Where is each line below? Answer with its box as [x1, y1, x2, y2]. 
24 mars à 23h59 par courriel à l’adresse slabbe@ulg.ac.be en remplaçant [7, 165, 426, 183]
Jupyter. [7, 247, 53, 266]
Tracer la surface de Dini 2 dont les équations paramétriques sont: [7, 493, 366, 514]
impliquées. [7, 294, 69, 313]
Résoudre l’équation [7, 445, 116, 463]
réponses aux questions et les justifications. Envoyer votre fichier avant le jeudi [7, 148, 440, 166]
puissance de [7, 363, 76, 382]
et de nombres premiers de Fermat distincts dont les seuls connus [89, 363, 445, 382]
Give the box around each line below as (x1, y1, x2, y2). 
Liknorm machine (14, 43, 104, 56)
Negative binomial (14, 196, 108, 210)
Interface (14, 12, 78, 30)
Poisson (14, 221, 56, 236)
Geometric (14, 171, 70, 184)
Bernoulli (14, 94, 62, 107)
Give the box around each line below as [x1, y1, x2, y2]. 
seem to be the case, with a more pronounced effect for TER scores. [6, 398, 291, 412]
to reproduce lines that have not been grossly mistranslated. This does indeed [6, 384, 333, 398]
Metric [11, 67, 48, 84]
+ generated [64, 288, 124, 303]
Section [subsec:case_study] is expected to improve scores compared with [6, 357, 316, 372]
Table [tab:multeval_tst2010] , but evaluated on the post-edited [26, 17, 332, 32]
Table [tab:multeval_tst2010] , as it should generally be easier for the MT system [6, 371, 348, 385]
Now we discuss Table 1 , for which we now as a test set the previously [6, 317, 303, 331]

★ ★ ★

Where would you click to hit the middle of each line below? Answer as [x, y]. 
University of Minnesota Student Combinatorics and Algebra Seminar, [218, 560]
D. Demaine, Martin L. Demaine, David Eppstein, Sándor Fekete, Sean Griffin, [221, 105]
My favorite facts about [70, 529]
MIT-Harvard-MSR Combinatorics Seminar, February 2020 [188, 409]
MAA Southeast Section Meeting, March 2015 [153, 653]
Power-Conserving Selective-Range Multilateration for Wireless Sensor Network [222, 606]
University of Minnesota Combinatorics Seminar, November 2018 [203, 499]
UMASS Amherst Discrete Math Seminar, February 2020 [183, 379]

★ ★ ★

- _Assignment_: In the listing above, start at the line with "impliquées. [7, 294, 69, 313]", go on through the line with "Now we discuss", and copy each of those lines exactly; leave out all the rest.

- _Answer area_:
impliquées. [7, 294, 69, 313]
Résoudre l’équation [7, 445, 116, 463]
réponses aux questions et les justifications. Envoyer votre fichier avant le jeudi [7, 148, 440, 166]
puissance de [7, 363, 76, 382]
et de nombres premiers de Fermat distincts dont les seuls connus [89, 363, 445, 382]
Give the box around each line below as (x1, y1, x2, y2). 
Liknorm machine (14, 43, 104, 56)
Negative binomial (14, 196, 108, 210)
Interface (14, 12, 78, 30)
Poisson (14, 221, 56, 236)
Geometric (14, 171, 70, 184)
Bernoulli (14, 94, 62, 107)
Give the box around each line below as [x1, y1, x2, y2]. 
seem to be the case, with a more pronounced effect for TER scores. [6, 398, 291, 412]
to reproduce lines that have not been grossly mistranslated. This does indeed [6, 384, 333, 398]
Metric [11, 67, 48, 84]
+ generated [64, 288, 124, 303]
Section [subsec:case_study] is expected to improve scores compared with [6, 357, 316, 372]
Table [tab:multeval_tst2010] , but evaluated on the post-edited [26, 17, 332, 32]
Table [tab:multeval_tst2010] , as it should generally be easier for the MT system [6, 371, 348, 385]
Now we discuss Table 1 , for which we now as a test set the previously [6, 317, 303, 331]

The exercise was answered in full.